We are familiar with: singular decomposition is similar to: in which the values of row and column of matrix are, orthogonal matrix, diagonal matrix and orthogonal matrix, the elements on the diagonal of matrix are called singular values, in which the non-zero singular value is the square root of the eigenvalue of or, the left singular vector is the eigenvector of, and the right singular vector is the eigenvector of. Because singular matrix can’t be inversed, and inversing is a very good method to study matrix, so we should consider the method of regressing to find the second, to find the pseudo inverse, which is the closest to matrix inversing. We should turn the matrix into the most comfortable form to study other properties. The pseudo inverse turns the matrix into the main non-zero elements with rank on the diagonal, and the other elements in the matrix are all zero, which is also statistical The methods commonly used in learning are very easy to use in machine learning.


  • Diagonal matrix: only the main diagonal contains non-zero elements;
  • Unit vector: vector with unit norm,;
  • Vector orthogonal: if both vectors are non-zero, the included angle is 90 degrees;
  • Standard orthogonal: mutually orthogonal, norm 1;
  • Orthogonal matrix: row vector and column vector are orthonormal respectively;
  • Feature decomposition: the matrix is decomposed into feature vector and feature value;
  • Eigenvalues and eigenvectors: sum of;
  • Positive definite, semi positive definite and negative definite: all eigenvalues are positive, non negative and all negative.

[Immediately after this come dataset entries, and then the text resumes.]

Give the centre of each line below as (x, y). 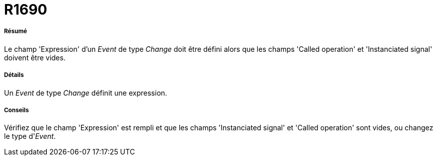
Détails (14, 75)
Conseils (17, 110)
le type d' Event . (30, 136)
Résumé (16, 31)
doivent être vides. (35, 57)
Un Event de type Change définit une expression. (86, 93)
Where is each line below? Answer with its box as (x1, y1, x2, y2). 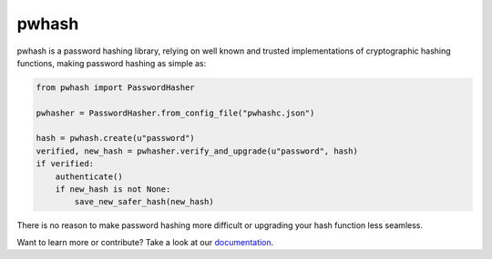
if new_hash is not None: (55, 184, 171, 194)
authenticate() (55, 171, 123, 182)
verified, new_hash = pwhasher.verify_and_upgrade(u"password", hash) (36, 145, 359, 156)
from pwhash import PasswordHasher (36, 82, 195, 93)
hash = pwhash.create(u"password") (36, 133, 195, 144)
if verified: (36, 159, 95, 169)
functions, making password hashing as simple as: (16, 57, 207, 68)
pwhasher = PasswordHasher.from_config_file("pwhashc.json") (36, 107, 315, 118)
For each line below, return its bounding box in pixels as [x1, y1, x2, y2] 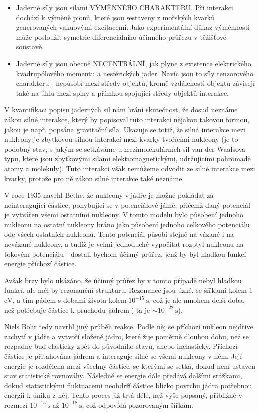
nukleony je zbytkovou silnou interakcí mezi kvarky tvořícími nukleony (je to [4, 134, 238, 144]
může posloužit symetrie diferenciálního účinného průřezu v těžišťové [16, 31, 226, 42]
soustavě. [16, 41, 44, 52]
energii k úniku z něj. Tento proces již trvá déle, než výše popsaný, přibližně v [4, 390, 242, 400]
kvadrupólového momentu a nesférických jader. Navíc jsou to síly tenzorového [16, 68, 254, 78]
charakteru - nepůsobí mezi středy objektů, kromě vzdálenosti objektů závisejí [16, 78, 255, 88]
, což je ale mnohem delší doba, [149, 295, 245, 305]
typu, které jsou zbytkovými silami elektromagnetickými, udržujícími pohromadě [4, 153, 251, 164]
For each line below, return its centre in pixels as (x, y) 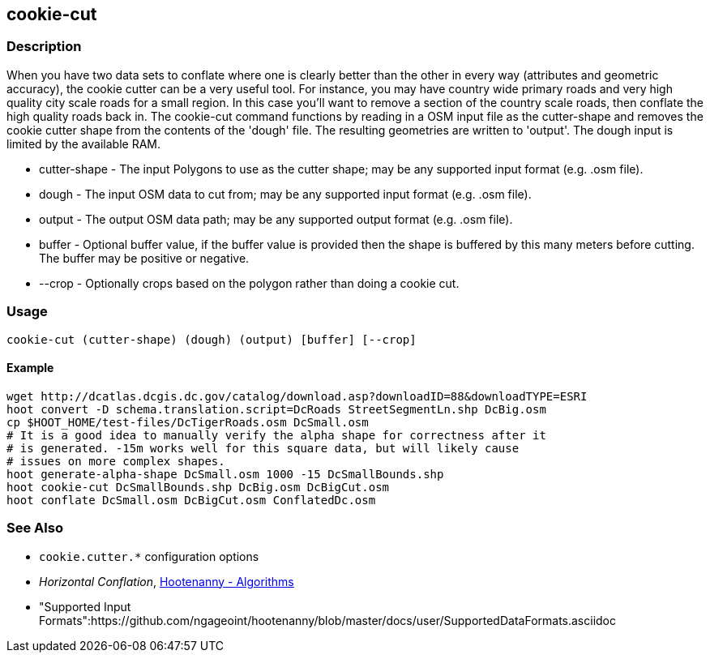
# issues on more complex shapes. (116, 461)
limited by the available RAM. (83, 143)
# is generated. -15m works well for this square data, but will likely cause (263, 448)
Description (44, 47)
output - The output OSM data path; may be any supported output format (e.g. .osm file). (276, 219)
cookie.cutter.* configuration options (149, 556)
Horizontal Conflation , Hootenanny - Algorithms (167, 581)
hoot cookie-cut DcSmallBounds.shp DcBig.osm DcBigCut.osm (198, 487)
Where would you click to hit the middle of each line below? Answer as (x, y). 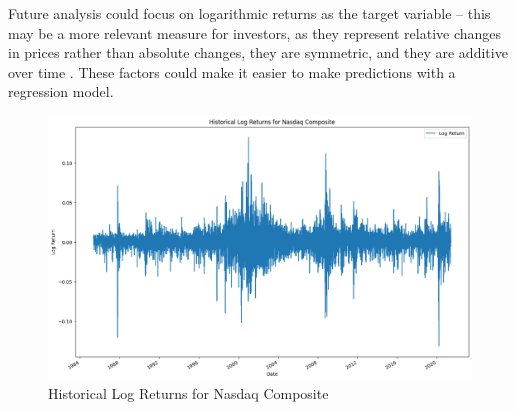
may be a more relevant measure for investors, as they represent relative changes (255, 32)
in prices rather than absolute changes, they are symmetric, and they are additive (258, 52)
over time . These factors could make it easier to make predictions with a (232, 71)
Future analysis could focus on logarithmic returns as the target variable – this (249, 13)
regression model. (61, 91)
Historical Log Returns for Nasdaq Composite (188, 393)
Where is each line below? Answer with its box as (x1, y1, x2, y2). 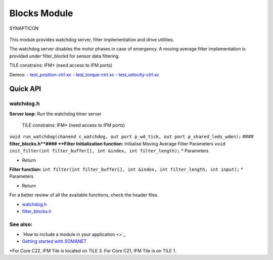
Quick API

One of the major characteristics of linear algebra is “a large string”, a unified knowledge system, which is closely linked with each other and very beautiful. It has an important application in deep learning, so we should learn it well.

If necessary, it is strongly recommended to listen to the course once, you can check here, hope you are happy to learn!

  • This article starts with the official account number: RAIS, and expects your attention.